It’s a once-in-a-lifetime opportunity for any actor, one that the ‘Muscles from Brussels’ seizes with both hands in the standout set piece that went a long way to establishing his reunion with Timecop director Peter Hyams as one of Van Damme’s most popular movies.

What’s even better than watching an action hero trade blows with a penguin mascot who knows martial arts? Having it end with the villain being dragged by the neck and killed by an errant dishwasher, of course.

2. Kill Bill: Volume 1 (Quentin Tarantino, 2003)

Bringing a knife to a gunfight is generally ill-advised in the action arena, but Uma Thurman‘s Bride wasn’t in the mood for fucking around when she descended upon the home of Vivica A. Fox’s Vernita Green to cross the first name off her hit list.

In a short, sharp, and frantic bout of fist and weapon-assisted carnage, any implement within reach becomes a potential murder weapon as the two members of Bill’s assassination squad batter each other to within an inch of their lives.

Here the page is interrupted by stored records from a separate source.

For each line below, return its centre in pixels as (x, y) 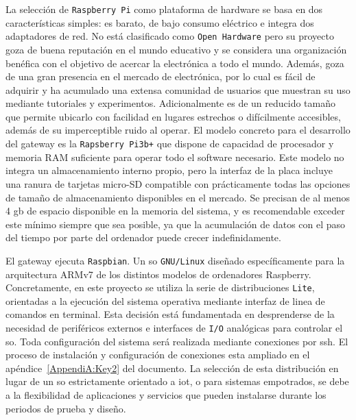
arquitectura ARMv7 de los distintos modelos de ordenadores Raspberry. (158, 274)
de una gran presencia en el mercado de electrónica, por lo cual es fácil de (161, 76)
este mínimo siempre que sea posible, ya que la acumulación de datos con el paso (176, 224)
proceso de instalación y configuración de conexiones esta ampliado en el (158, 355)
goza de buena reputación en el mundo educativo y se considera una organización (176, 49)
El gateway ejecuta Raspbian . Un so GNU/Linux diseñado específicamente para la (175, 260)
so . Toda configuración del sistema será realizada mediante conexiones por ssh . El (177, 341)
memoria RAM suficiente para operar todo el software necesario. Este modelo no (175, 157)
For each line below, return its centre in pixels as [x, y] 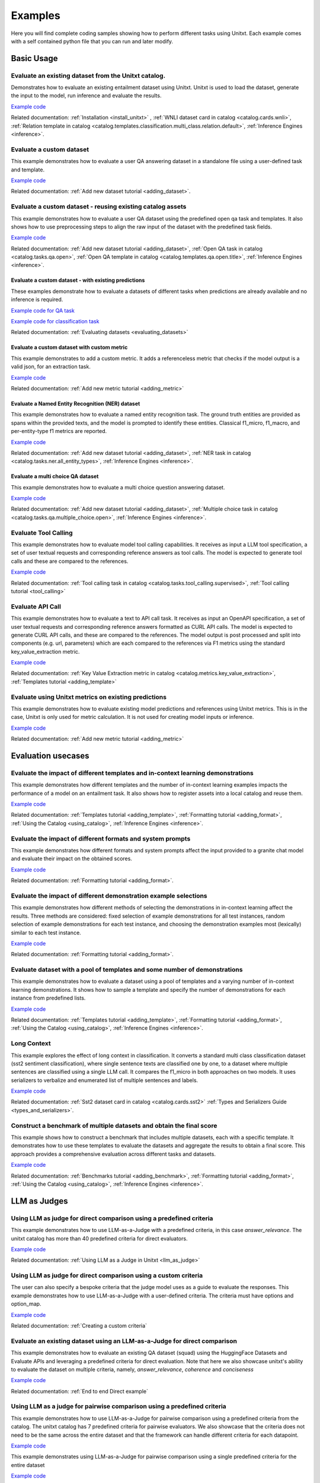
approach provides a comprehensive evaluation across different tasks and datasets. [113, 1154]
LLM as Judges [39, 1201]
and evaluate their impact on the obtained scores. [72, 859]
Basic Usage [34, 58]
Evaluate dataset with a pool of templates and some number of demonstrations [127, 970]
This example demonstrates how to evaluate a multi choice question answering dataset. [118, 487]
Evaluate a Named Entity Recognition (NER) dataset [76, 403]
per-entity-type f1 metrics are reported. [59, 431]
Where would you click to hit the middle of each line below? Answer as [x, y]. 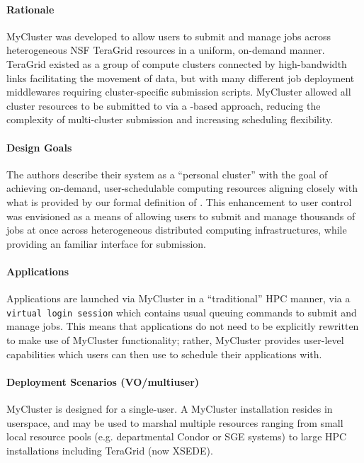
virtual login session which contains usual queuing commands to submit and [182, 312]
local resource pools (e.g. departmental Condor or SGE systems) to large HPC [177, 436]
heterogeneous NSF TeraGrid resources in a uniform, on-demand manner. [166, 50]
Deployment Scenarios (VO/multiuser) [103, 381]
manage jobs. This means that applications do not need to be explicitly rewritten [183, 326]
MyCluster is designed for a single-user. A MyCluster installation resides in [170, 408]
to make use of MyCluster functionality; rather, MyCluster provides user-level [175, 339]
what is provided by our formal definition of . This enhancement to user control [179, 201]
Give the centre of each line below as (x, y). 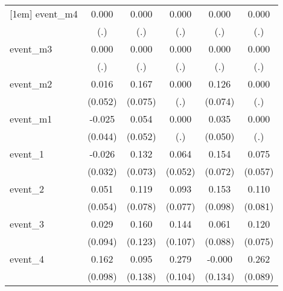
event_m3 (31, 49)
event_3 (27, 224)
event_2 (27, 189)
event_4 (27, 259)
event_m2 (31, 84)
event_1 (27, 154)
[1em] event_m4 (44, 14)
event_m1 (31, 119)
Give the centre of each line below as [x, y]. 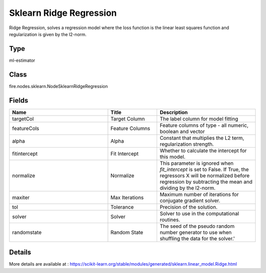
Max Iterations [127, 197]
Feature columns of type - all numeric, [204, 125]
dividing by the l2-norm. [188, 188]
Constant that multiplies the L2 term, [202, 138]
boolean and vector [182, 131]
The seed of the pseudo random [197, 226]
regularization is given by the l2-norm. [48, 34]
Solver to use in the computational [199, 213]
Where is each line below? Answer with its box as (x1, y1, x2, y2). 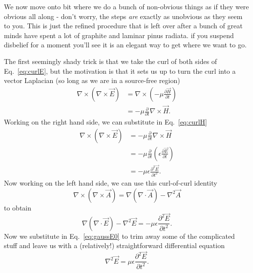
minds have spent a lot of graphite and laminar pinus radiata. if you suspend (4, 30, 234, 40)
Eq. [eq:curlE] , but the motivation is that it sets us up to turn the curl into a (4, 65, 236, 76)
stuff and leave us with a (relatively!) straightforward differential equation (4, 240, 225, 251)
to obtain (4, 202, 32, 212)
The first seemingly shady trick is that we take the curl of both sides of (4, 56, 217, 66)
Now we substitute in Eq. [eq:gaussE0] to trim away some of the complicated (4, 231, 235, 241)
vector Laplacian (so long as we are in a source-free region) (4, 75, 180, 85)
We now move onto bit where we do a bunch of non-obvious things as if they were (4, 1, 249, 11)
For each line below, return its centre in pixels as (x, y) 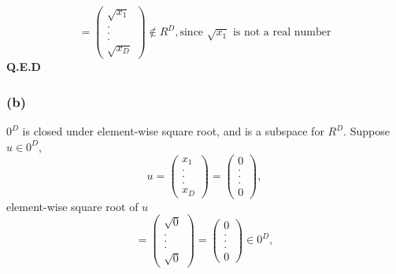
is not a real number (282, 33)
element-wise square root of (72, 206)
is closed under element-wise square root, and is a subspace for (173, 131)
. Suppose (366, 131)
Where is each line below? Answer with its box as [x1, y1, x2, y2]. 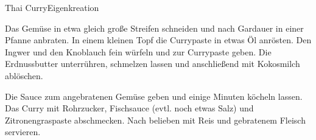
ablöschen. [5, 69, 43, 82]
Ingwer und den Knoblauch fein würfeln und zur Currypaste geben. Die [5, 45, 272, 58]
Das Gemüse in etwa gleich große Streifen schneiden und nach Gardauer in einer [5, 21, 304, 34]
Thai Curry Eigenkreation [5, 1, 99, 13]
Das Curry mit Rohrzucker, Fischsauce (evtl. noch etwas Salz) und [5, 102, 254, 114]
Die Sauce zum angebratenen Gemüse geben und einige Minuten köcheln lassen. [5, 89, 303, 102]
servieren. [5, 125, 41, 138]
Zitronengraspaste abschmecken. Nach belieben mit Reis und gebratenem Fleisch [5, 113, 306, 126]
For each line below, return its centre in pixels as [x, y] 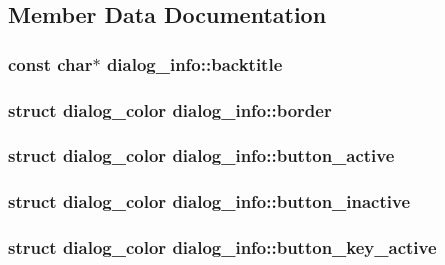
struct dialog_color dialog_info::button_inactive [209, 201]
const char [50, 63]
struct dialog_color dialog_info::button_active [201, 155]
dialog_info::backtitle [194, 63]
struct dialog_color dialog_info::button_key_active [222, 247]
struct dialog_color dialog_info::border [170, 109]
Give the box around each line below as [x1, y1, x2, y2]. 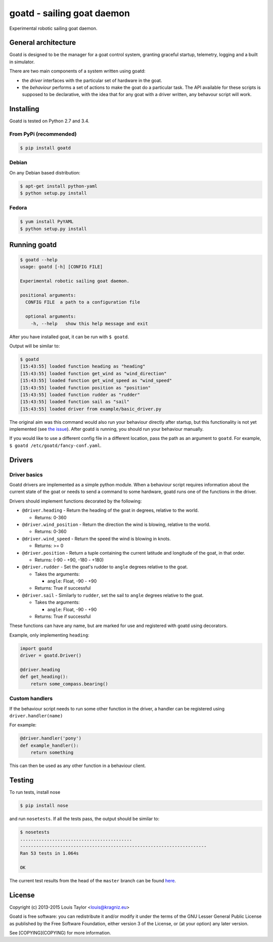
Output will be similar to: [9, 343, 60, 349]
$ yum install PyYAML [20, 219, 74, 225]
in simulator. [9, 59, 35, 65]
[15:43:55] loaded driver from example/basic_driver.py [20, 406, 162, 412]
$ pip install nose [20, 802, 68, 809]
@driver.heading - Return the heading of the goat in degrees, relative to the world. [22, 507, 199, 513]
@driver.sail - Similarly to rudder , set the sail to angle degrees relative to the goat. [22, 592, 204, 598]
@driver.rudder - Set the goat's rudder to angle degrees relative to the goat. [22, 564, 188, 570]
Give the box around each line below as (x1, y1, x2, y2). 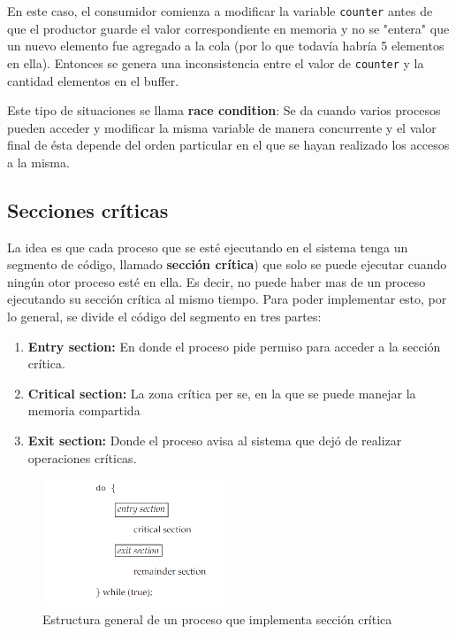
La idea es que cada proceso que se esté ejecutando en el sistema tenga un (7, 237, 408, 256)
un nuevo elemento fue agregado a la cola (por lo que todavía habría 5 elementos (7, 36, 445, 55)
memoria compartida (27, 401, 141, 420)
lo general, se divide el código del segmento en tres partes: (7, 307, 322, 326)
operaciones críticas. (27, 448, 137, 467)
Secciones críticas (7, 196, 169, 223)
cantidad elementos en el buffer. (7, 71, 179, 89)
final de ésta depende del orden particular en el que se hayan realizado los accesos (7, 135, 450, 154)
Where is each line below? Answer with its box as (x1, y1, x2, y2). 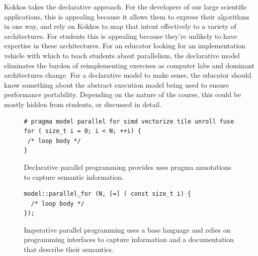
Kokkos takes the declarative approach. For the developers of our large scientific (4, 1, 248, 11)
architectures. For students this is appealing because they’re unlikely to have (4, 30, 237, 41)
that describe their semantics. (24, 244, 114, 255)
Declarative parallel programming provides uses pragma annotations (24, 161, 232, 172)
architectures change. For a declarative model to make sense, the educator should (4, 70, 252, 80)
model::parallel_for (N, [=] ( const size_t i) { (24, 190, 191, 198)
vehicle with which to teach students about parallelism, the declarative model (4, 50, 240, 60)
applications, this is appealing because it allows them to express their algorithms (4, 11, 250, 21)
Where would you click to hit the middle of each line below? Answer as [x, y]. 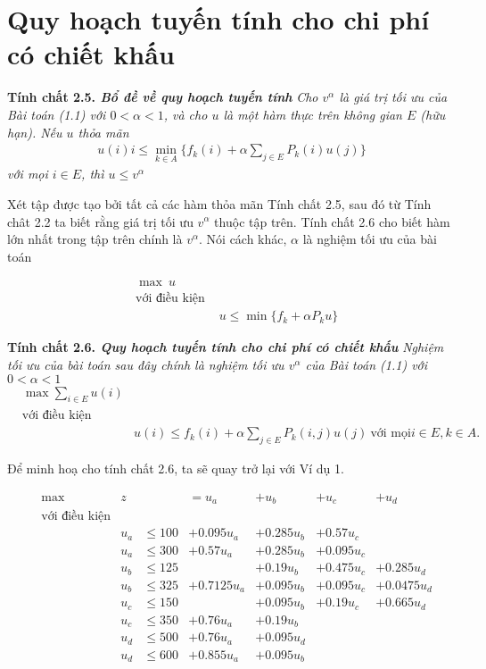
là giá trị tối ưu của [393, 97]
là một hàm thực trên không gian [313, 114]
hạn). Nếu [35, 132]
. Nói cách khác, [243, 239]
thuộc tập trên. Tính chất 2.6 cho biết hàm [332, 221]
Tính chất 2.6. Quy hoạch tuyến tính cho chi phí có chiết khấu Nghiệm [226, 347]
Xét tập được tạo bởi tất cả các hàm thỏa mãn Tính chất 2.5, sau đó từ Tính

Unfortunately, Vernita’s daughter happens to walk in right after her mother has been struck with a killing blow, which would have served as the backdrop to Kill Bill: Volume 3 if it hadn’t become one of the many projects Quentin Tarantino teased and never got around to.

1. The Raid 2 (Gareth Evans, 2014)

Unless something truly staggering comes along, there’s never going to be another kitchen fight anywhere near as kinetic, intense, and bruising as the one Welshman Gareth Evans choreographed to within an inch of its life in The Raid 2.

Expertly executed by stars Iko Uwais and Cecep Arif Rahman’s aptly named The Assassin, there’s a feeling out period as the two elite-level fighters try and determine which one of them can be called the better man. From there, all bets are off as they proceed to knock seven bells out of each other for almost seven minutes.

Once weapons enter the fray, Evans and his performers gradually turn the screws of tension, and while the outcome was never really in doubt, The Raid 2 nonetheless leaves audiences concerned for the wellbeing of Uwais’ Rama after he comes dangerously close to being shuffled off his mortal coil.